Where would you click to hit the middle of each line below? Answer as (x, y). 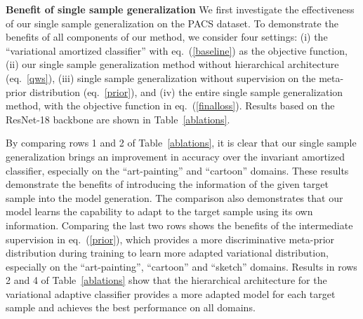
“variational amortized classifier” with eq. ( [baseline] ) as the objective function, (177, 50)
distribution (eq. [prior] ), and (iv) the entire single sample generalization (186, 91)
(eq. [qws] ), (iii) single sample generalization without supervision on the (161, 77)
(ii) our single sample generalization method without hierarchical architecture (172, 64)
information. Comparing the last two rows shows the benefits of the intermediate (179, 225)
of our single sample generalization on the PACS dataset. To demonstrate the (172, 23)
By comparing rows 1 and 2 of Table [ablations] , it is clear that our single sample (181, 143)
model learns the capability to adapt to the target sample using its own (159, 211)
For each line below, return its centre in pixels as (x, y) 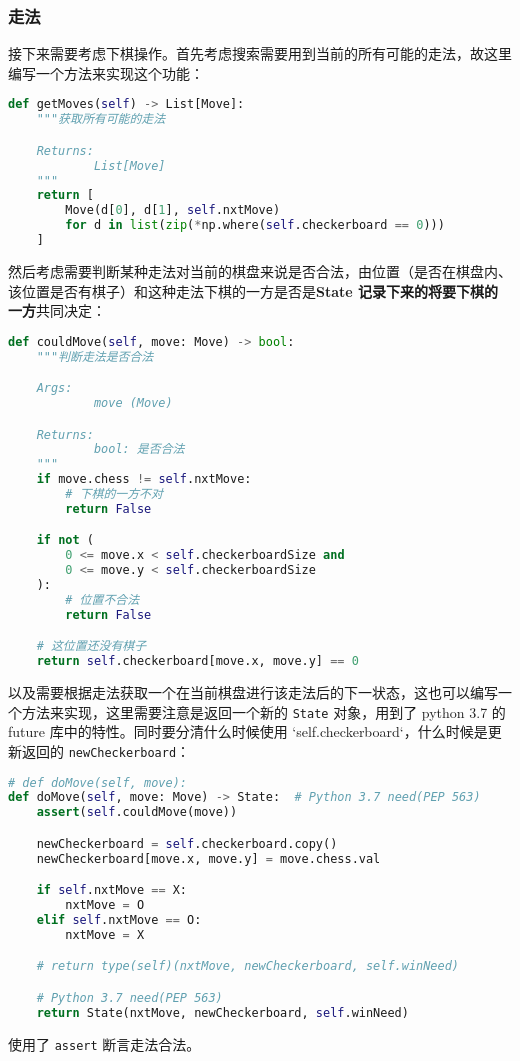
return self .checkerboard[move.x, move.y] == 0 (197, 661)
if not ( (65, 540)
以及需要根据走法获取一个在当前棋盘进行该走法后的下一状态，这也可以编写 (253, 692)
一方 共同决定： (57, 310)
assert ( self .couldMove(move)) (137, 812)
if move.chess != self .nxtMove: (144, 479)
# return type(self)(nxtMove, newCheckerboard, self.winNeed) (248, 966)
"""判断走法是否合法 (95, 356)
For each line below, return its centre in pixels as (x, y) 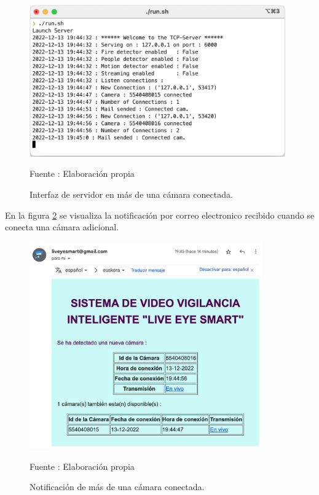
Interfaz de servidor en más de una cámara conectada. (131, 194)
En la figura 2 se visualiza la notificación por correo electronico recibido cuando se (160, 215)
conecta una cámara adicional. (62, 227)
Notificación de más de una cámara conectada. (117, 487)
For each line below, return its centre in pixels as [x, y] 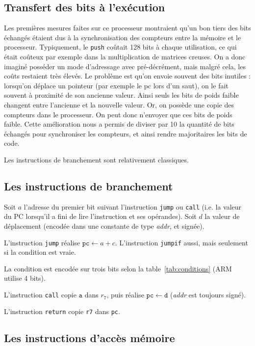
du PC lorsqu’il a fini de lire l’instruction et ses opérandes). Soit [100, 216]
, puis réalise [125, 295]
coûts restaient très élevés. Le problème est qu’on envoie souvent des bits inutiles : [127, 76]
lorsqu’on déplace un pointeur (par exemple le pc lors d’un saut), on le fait [116, 85]
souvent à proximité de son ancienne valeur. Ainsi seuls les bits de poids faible [121, 95]
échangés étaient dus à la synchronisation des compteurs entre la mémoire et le [123, 37]
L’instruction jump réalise [42, 242]
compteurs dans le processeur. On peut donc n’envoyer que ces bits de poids [118, 114]

━━━━━━━━━━

Keep every word of the records exact as you write them out, but drop the pictures.

• Result of this task:
Where would you click to hit the middle of each line below? Answer as (x, y). 
“variational amortized classifier” with eq. ( [baseline] ) as the objective function, (177, 50)
distribution (eq. [prior] ), and (iv) the entire single sample generalization (186, 91)
(eq. [qws] ), (iii) single sample generalization without supervision on the (161, 77)
(ii) our single sample generalization method without hierarchical architecture (172, 64)
information. Comparing the last two rows shows the benefits of the intermediate (179, 225)
of our single sample generalization on the PACS dataset. To demonstrate the (172, 23)
By comparing rows 1 and 2 of Table [ablations] , it is clear that our single sample (181, 143)
model learns the capability to adapt to the target sample using its own (159, 211)
For each line below, return its centre in pixels as (x, y) 
return self .checkerboard[move.x, move.y] == 0 (197, 661)
if not ( (65, 540)
以及需要根据走法获取一个在当前棋盘进行该走法后的下一状态，这也可以编写 (253, 692)
一方 共同决定： (57, 310)
assert ( self .couldMove(move)) (137, 812)
if move.chess != self .nxtMove: (144, 479)
# return type(self)(nxtMove, newCheckerboard, self.winNeed) (248, 966)
"""判断走法是否合法 (95, 356)
For each line below, return its centre in pixels as (x, y) 
Interfaz de servidor en más de una cámara conectada. (131, 194)
En la figura 2 se visualiza la notificación por correo electronico recibido cuando se (160, 215)
conecta una cámara adicional. (62, 227)
Notificación de más de una cámara conectada. (117, 487)
For each line below, return its centre in pixels as [x, y] 
du PC lorsqu’il a fini de lire l’instruction et ses opérandes). Soit [100, 216]
, puis réalise [125, 295]
coûts restaient très élevés. Le problème est qu’on envoie souvent des bits inutiles : [127, 76]
lorsqu’on déplace un pointeur (par exemple le pc lors d’un saut), on le fait [116, 85]
souvent à proximité de son ancienne valeur. Ainsi seuls les bits de poids faible [121, 95]
échangés étaient dus à la synchronisation des compteurs entre la mémoire et le [123, 37]
L’instruction jump réalise [42, 242]
compteurs dans le processeur. On peut donc n’envoyer que ces bits de poids [118, 114]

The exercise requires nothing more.